The entries below are to be retyped exactly. Preserve every word.
== SOURCE DATA
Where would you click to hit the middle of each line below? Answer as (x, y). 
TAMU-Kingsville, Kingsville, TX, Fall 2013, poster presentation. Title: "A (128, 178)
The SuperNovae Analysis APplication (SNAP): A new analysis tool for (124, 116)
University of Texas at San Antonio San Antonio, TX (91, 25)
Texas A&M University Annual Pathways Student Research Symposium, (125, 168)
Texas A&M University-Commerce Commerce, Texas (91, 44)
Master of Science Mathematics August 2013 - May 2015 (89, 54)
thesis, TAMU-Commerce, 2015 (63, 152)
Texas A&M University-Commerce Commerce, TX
====
TASK RESPONSE -
Where would you click to hit the middle of each line below? Answer as (x, y). 
TAMU-Kingsville, Kingsville, TX, Fall 2013, poster presentation. Title: "A (128, 178)
The SuperNovae Analysis APplication (SNAP): A new analysis tool for (124, 116)
University of Texas at San Antonio San Antonio, TX (91, 25)
Texas A&M University Annual Pathways Student Research Symposium, (125, 168)
Texas A&M University-Commerce Commerce, Texas (91, 44)
Master of Science Mathematics August 2013 - May 2015 (89, 54)
thesis, TAMU-Commerce, 2015 (63, 152)
Texas A&M University-Commerce Commerce, TX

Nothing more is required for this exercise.